Ma la mancanza di consenso sull’accordo globale sulla siccità ha messo in ombra un vertice precedentemente definito “storico” da Osama Faqeeha, vice ministro dell’Ambiente dell’Arabia Saudita, dopo aver avuto 24.000 partecipanti invece dei 7.000 che normalmente partecipavano a questo incontro. “Non c’è volontà politica né pressione da parte dei cittadini per fermare questo ecocidio. Agire è costoso economicamente e politicamente, ma non agire è infinitamente più costoso e irresponsabile”, considera l’ingegnere e genetista José Esquinas, presente al Summit della Terra di Rio del 1992, quando furono approvate le convenzioni sul clima e sulla biodiversità. Proprio uno dei rapporti pubblicati in questi giorni dall’UNCCD conclude che per ogni dollaro investito nella terra si ottengono almeno otto dollari di beneficio, e che il mondo ha bisogno di 1 miliardo di dollari al giorno per combattere la desertificazione, il degrado del territorio e la siccità tra il 2025 e il 2025. 2030. “Prima avevamo meno prove scientifiche ma molto più entusiasmo. È incredibile che ora, conoscendo l’entità del problema, le cause e le soluzioni, non ci sia abbastanza dialogo”, spiega.
Il documento finale pubblicato dall’UNCCD rivela la “profonda preoccupazione” per l’aumento dell’intensità, della frequenza, della durata e dell’estensione delle siccità, e che i loro impatti sono “esacerbati da attività umane non sostenibili” legate alla gestione delle risorse terrestri e idriche e cambiamenti climatici, aggiungendo che essi hanno contribuito “a effetti devastanti su larga scala” in tutti i continenti nell’ultimo decennio. Solo negli ultimi due anni, gli Stati Uniti hanno sofferto la peggiore siccità degli ultimi 1.200 anni; Europa, la peggiore da 500 anni; e il basso livello dell’acqua ha alterato la navigazione attraverso il Canale di Panama. Il Corno d’Africa e il sud del continente sono stati devastati dal fenomeno, i fiumi del bacino amazzonico si sono prosciugati e l’Afghanistan e il Sud-Est asiatico sono stati pesantemente colpiti.
Si tratta della terza conferenza delle parti dell’ONU che si tiene quest’anno e si è conclusa con difficoltà. Il vertice sul clima, convocato a Baku, si è concluso con l’accordo di mobilitare risorse pubbliche e private per 1,3 trilioni di dollari entro il 2035, pur criticando la presidenza dell’evento, affidata all’Azerbaigian, per la sua modalità di conduzione dei negoziati. E l’ultima sessione plenaria del vertice sulla biodiversità, tenutasi a Cali, è stata sospesa per mancanza del numero legale mentre si discuteva su come mobilitare le risorse finanziarie.

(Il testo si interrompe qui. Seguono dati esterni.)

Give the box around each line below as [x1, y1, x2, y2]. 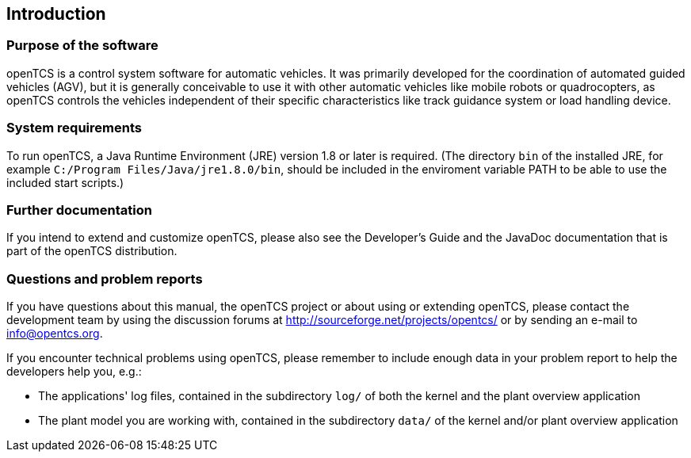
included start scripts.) [6, 175, 124, 189]
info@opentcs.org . [6, 326, 103, 341]
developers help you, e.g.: [6, 364, 142, 379]
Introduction [6, 4, 106, 24]
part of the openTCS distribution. [6, 244, 178, 258]
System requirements [6, 120, 142, 136]
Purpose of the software [6, 37, 158, 54]
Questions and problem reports [6, 270, 203, 287]
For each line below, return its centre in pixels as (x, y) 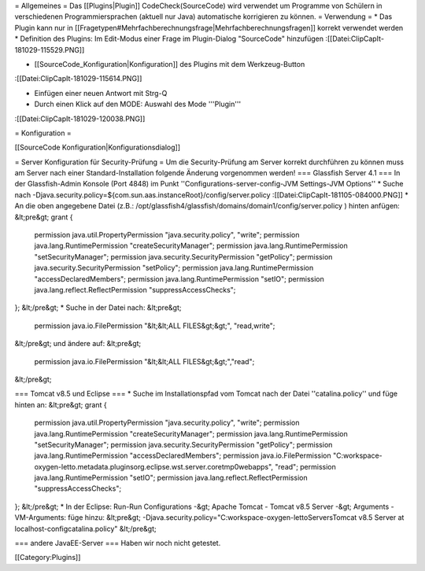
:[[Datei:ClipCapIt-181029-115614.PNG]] (78, 79)
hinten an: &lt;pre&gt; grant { (61, 404)
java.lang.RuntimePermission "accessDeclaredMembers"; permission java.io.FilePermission (183, 455)
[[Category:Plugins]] (48, 558)
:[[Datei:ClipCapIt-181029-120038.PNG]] (80, 119)
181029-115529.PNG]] (50, 50)
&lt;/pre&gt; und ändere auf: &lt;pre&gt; (78, 344)
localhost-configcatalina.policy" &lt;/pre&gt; (85, 529)
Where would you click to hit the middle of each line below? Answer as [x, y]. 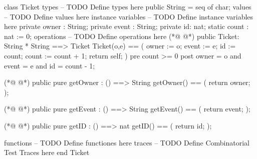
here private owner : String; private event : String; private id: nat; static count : [126, 26]
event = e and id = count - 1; [50, 65]
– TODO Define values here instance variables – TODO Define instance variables [129, 16]
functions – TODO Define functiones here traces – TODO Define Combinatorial [127, 142]
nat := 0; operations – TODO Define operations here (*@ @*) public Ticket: [122, 36]
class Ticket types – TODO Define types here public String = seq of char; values [128, 6]
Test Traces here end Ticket [47, 152]
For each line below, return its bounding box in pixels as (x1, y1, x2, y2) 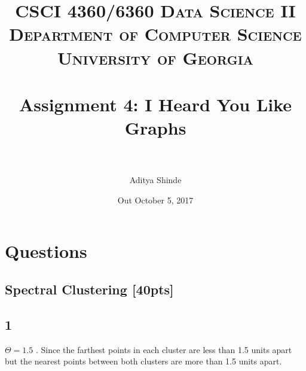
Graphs (124, 115, 186, 140)
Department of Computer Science (9, 22, 302, 46)
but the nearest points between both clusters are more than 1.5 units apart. (5, 355, 282, 367)
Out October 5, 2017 (117, 193, 194, 206)
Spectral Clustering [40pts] (5, 280, 174, 299)
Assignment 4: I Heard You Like (19, 92, 292, 116)
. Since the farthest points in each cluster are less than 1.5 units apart (35, 343, 292, 355)
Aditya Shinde (129, 174, 182, 186)
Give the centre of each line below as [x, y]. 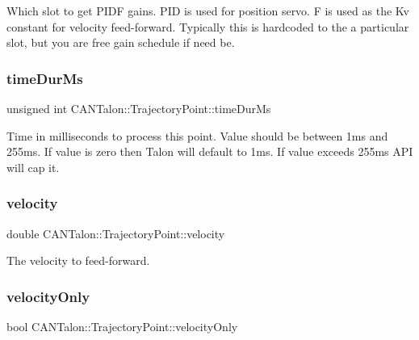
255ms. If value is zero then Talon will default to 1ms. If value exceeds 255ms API [210, 151]
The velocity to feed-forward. [78, 260]
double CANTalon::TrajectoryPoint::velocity [116, 233]
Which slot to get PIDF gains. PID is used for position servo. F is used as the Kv [208, 10]
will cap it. [33, 167]
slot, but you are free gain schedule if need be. [121, 42]
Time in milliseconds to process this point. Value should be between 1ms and [197, 135]
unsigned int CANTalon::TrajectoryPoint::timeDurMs [139, 108]
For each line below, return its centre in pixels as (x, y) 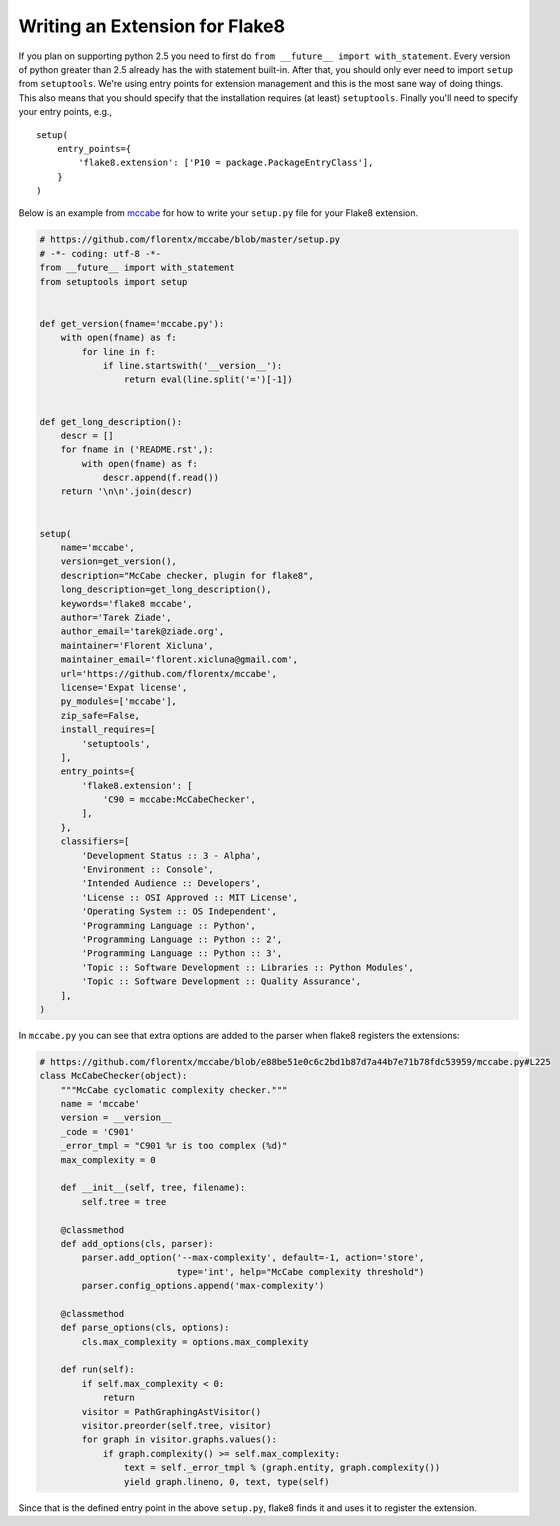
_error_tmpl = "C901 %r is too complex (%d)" (174, 1146)
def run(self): (97, 1369)
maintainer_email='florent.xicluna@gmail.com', (179, 659)
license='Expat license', (124, 687)
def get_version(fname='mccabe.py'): (132, 323)
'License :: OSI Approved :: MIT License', (190, 897)
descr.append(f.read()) (161, 478)
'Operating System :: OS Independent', (179, 911)
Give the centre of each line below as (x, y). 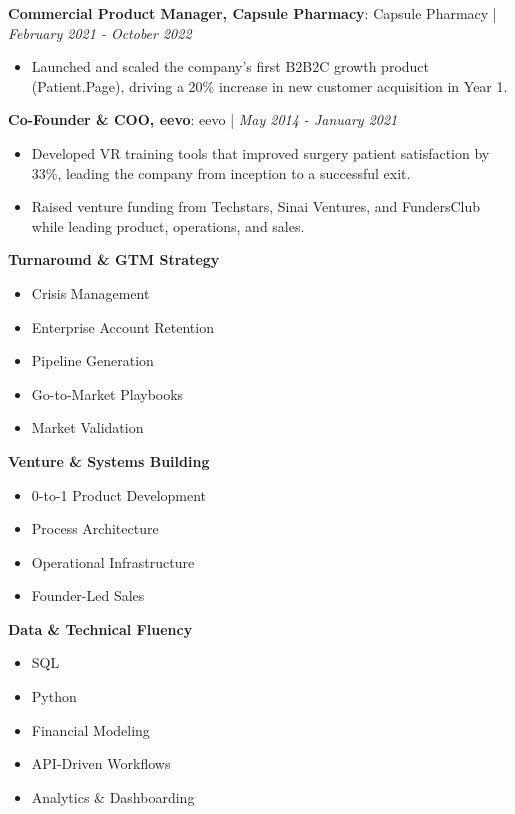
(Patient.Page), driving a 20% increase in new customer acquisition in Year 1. (269, 85)
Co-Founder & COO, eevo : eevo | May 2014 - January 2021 (203, 119)
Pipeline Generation (92, 360)
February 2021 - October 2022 (100, 32)
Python (54, 696)
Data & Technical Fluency (100, 628)
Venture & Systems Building (109, 460)
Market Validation (87, 427)
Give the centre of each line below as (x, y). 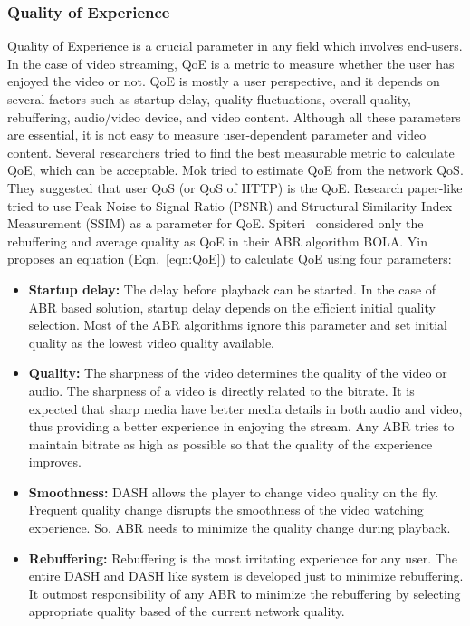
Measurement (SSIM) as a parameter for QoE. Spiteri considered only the (216, 223)
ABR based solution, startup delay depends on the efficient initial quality (232, 307)
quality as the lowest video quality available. (152, 342)
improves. (55, 462)
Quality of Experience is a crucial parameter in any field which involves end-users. (235, 46)
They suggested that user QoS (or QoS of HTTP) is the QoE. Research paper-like (235, 187)
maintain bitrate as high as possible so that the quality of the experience (230, 443)
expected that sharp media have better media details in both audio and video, (245, 408)
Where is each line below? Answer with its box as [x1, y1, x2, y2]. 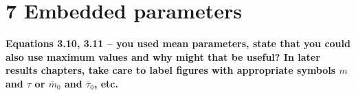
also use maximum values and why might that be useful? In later [5, 49, 320, 64]
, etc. [93, 76, 118, 90]
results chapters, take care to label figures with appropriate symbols [5, 63, 336, 77]
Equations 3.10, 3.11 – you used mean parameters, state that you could [5, 36, 351, 51]
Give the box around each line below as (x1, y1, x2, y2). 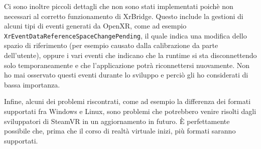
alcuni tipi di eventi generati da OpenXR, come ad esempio (4, 20, 187, 31)
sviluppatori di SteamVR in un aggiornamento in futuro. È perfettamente (4, 115, 230, 126)
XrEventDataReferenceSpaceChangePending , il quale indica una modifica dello (4, 30, 247, 40)
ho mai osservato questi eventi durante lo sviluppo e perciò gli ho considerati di (4, 69, 248, 80)
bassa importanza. (4, 79, 60, 89)
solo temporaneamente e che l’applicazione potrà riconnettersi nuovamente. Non (4, 59, 250, 70)
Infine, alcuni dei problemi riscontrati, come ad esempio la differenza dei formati (4, 96, 251, 106)
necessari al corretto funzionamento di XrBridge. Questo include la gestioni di (4, 10, 243, 21)
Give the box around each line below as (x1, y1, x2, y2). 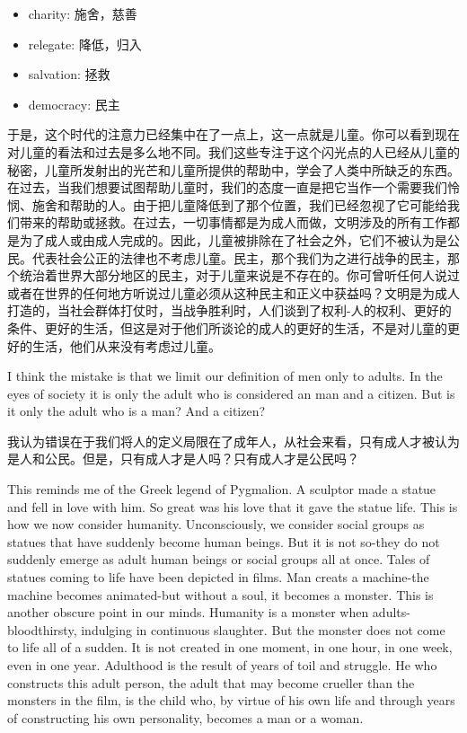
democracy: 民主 (28, 94, 120, 113)
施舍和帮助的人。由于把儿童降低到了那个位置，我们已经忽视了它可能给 (31, 195, 447, 214)
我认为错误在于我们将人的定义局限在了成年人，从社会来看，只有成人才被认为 (7, 431, 460, 450)
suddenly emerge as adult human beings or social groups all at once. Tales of (7, 550, 430, 569)
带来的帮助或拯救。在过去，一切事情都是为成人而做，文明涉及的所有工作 (19, 213, 447, 232)
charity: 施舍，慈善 (28, 4, 137, 22)
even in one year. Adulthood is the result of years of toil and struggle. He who (7, 656, 437, 674)
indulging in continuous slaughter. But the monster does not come (81, 620, 445, 639)
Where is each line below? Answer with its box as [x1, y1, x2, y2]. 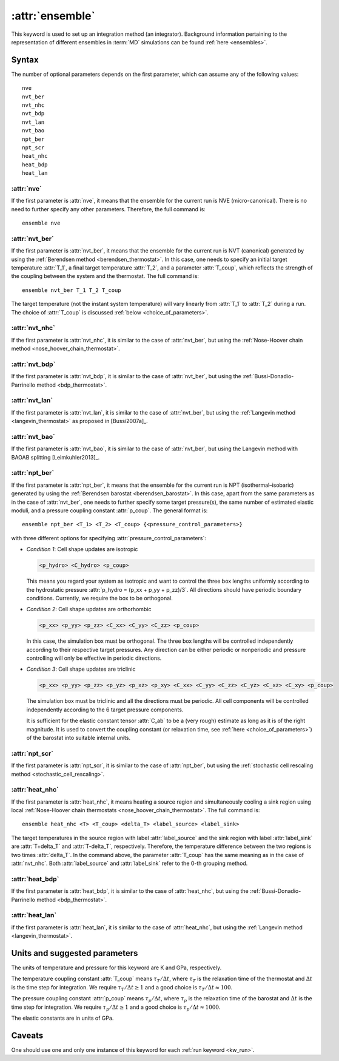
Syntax [11, 55, 39, 65]
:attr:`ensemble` [11, 9, 95, 22]
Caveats [11, 1030, 44, 1040]
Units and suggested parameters [11, 947, 138, 958]
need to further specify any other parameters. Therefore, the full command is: [11, 205, 206, 212]
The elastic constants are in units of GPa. [11, 1014, 114, 1022]
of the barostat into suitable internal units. [26, 734, 130, 741]
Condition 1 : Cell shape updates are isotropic [26, 546, 138, 553]
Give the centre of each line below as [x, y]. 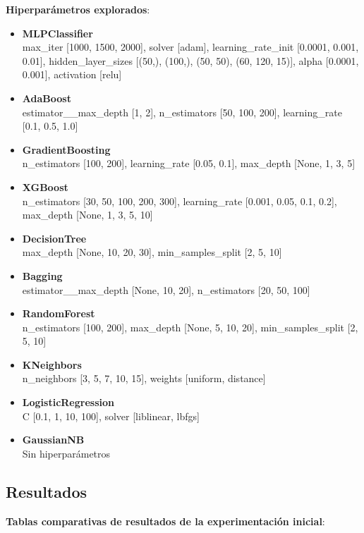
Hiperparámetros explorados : [78, 9]
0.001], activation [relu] [72, 74]
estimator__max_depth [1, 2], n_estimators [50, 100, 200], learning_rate [182, 112]
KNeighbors [52, 364]
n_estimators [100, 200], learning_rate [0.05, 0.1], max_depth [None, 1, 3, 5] [189, 163]
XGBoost [45, 186]
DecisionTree [54, 238]
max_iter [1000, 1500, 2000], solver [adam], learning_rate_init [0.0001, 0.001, [190, 47]

Il mauritano Ibrahim Thiaw, segretario esecutivo dell’UNCCD, ha esortato in una conferenza stampa prima della chiusura delle risoluzioni a non arrendersi di fronte al panorama e ha incoraggiato l’unione delle forze politiche, imprenditoriali, finanziarie, contadine, indigene e giovanili, per invertire la deriva del pianeta, che ha già degradato il 40% del suo suolo e che circa il 75% delle terre è diventato permanentemente più secco negli ultimi 30 anni. Ha anche chiesto, tra le altre questioni, una maggiore equità nella distribuzione dei titoli fondiari nel mondo. “Le donne possiedono il 30% della terra, ma sono loro che lavorano l’80% della produzione”, ha osservato. C’è molto da fare.